§ HOW TO COMPLETE THIS TASK
Below are entries; print them exactly from the first line through the one containing "published or last".

========================================================================

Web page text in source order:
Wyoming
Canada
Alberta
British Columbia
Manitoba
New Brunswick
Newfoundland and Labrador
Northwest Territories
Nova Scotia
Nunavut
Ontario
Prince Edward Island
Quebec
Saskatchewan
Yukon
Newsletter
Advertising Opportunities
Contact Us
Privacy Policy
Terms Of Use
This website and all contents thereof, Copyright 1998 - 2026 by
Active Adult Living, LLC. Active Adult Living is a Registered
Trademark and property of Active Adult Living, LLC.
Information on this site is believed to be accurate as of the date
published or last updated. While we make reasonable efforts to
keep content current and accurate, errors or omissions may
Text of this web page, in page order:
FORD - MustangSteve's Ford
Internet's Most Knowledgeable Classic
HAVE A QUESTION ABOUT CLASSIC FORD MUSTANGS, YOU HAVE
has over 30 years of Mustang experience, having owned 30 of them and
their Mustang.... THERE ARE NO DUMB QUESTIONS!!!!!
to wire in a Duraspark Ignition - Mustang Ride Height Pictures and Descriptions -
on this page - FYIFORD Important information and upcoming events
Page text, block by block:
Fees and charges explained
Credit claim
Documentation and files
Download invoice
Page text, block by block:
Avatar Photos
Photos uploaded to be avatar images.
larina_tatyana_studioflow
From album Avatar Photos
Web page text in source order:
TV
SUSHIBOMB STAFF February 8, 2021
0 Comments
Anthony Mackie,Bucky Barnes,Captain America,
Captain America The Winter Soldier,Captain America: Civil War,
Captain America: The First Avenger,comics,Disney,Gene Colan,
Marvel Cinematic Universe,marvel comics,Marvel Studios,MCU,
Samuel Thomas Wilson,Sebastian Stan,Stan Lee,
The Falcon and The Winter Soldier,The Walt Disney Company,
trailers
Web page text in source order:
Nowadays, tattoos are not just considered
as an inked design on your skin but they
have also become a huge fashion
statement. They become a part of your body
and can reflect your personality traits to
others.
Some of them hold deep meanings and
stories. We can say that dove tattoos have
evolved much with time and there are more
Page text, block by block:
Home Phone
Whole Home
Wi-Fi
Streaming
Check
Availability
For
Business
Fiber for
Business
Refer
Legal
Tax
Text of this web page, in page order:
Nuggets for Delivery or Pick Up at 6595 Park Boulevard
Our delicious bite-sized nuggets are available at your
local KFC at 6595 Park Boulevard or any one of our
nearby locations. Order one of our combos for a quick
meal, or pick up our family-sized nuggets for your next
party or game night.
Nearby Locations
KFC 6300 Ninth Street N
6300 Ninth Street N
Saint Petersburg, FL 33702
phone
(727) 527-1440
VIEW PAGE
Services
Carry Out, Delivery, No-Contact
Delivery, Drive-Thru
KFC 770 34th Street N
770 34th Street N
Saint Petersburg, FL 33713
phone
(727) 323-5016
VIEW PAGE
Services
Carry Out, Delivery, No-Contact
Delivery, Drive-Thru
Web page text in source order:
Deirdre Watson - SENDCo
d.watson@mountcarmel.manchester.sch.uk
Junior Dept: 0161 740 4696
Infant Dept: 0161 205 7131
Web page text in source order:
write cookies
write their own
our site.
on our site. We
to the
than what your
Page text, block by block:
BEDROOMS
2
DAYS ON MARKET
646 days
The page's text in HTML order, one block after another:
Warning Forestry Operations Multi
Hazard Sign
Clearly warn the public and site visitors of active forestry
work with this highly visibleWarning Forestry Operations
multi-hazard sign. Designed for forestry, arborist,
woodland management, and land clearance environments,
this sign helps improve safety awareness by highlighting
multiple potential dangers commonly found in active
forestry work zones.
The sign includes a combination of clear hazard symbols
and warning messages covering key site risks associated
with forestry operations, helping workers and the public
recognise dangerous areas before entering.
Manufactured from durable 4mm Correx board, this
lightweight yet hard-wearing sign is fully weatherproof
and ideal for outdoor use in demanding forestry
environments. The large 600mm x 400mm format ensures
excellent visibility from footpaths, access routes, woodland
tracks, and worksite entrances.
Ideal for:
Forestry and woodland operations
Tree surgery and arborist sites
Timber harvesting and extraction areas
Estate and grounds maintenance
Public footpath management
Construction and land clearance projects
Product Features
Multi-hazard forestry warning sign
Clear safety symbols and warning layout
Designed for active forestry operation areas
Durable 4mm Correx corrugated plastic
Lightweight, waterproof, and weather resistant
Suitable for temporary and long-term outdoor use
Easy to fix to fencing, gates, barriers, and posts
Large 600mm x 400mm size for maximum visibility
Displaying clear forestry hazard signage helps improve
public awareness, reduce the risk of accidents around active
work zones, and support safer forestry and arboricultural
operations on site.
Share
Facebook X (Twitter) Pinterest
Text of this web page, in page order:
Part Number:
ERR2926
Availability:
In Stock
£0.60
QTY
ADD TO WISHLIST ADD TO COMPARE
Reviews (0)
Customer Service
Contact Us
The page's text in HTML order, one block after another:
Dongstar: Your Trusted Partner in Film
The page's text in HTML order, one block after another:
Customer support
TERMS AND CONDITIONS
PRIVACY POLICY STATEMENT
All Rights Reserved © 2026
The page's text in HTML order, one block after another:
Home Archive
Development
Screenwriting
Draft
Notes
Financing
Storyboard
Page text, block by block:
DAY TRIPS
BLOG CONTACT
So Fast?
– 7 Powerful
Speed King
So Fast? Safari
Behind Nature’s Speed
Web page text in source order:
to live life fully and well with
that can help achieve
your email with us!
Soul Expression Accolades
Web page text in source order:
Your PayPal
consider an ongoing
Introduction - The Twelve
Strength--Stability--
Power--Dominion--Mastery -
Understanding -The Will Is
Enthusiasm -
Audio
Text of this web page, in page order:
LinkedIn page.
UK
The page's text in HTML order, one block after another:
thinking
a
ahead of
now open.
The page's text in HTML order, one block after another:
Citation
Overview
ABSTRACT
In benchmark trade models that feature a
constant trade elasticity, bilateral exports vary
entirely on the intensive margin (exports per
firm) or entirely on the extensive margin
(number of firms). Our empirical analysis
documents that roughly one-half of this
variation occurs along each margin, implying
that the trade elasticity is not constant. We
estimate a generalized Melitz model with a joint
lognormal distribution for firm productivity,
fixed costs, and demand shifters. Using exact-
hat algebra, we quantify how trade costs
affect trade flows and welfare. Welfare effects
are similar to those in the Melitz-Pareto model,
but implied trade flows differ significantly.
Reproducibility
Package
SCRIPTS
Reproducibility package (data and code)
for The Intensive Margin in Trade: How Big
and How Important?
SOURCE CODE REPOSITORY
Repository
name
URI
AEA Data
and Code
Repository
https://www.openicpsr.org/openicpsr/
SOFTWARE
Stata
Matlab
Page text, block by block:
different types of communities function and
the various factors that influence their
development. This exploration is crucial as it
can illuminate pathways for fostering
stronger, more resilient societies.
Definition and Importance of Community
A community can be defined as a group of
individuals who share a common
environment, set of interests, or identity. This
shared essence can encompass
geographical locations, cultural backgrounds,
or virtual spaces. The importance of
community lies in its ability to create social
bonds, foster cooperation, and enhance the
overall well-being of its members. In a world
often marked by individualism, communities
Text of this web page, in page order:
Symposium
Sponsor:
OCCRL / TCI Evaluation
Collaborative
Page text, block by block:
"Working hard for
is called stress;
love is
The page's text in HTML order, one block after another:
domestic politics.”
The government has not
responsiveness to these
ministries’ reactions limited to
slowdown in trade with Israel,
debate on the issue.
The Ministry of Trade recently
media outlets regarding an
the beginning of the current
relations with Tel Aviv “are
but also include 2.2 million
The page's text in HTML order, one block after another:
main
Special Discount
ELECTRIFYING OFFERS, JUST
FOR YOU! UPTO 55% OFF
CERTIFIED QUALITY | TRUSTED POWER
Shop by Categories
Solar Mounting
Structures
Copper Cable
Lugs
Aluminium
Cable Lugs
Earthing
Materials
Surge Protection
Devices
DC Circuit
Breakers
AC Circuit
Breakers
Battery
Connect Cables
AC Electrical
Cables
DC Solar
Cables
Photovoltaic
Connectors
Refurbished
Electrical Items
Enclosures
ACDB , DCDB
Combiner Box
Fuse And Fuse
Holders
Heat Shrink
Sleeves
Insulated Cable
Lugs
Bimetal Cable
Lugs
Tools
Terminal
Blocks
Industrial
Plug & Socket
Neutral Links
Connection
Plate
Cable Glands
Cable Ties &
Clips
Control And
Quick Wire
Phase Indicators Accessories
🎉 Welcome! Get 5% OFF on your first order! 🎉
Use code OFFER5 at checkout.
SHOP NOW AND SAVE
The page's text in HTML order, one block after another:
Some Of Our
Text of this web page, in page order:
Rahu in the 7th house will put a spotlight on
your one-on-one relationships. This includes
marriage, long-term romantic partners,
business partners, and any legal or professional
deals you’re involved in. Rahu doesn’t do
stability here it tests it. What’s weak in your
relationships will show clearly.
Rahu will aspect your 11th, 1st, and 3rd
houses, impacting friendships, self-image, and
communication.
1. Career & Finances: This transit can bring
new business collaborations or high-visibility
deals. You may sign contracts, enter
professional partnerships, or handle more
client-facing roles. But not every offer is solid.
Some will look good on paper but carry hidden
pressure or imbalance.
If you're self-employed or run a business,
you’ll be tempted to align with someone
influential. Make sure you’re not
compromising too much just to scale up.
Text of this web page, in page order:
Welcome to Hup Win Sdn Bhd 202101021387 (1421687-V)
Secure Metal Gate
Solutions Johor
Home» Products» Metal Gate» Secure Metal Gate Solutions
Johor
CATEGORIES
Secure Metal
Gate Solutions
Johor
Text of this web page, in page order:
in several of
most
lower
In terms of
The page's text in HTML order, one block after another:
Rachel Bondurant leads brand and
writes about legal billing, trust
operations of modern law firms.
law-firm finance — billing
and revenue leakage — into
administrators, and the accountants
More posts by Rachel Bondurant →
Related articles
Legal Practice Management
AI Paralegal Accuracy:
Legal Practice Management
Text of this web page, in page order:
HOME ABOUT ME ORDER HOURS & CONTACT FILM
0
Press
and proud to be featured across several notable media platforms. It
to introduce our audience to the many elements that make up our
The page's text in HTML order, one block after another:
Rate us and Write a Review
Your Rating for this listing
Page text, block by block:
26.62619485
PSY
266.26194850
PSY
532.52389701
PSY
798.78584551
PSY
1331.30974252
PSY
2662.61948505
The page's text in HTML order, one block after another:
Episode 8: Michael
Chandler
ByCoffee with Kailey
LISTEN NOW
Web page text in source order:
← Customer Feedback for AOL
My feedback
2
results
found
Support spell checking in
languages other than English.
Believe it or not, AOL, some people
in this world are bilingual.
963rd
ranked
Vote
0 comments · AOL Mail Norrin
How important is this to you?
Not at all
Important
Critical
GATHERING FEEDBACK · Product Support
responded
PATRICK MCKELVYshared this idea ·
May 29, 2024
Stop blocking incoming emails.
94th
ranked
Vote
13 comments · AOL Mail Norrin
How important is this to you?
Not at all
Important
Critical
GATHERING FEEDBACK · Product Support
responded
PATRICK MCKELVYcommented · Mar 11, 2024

========================================================================

§ ANSWER SPACE
Web page text in source order:
Wyoming
Canada
Alberta
British Columbia
Manitoba
New Brunswick
Newfoundland and Labrador
Northwest Territories
Nova Scotia
Nunavut
Ontario
Prince Edward Island
Quebec
Saskatchewan
Yukon
Newsletter
Advertising Opportunities
Contact Us
Privacy Policy
Terms Of Use
This website and all contents thereof, Copyright 1998 - 2026 by
Active Adult Living, LLC. Active Adult Living is a Registered
Trademark and property of Active Adult Living, LLC.
Information on this site is believed to be accurate as of the date
published or last updated. While we make reasonable efforts to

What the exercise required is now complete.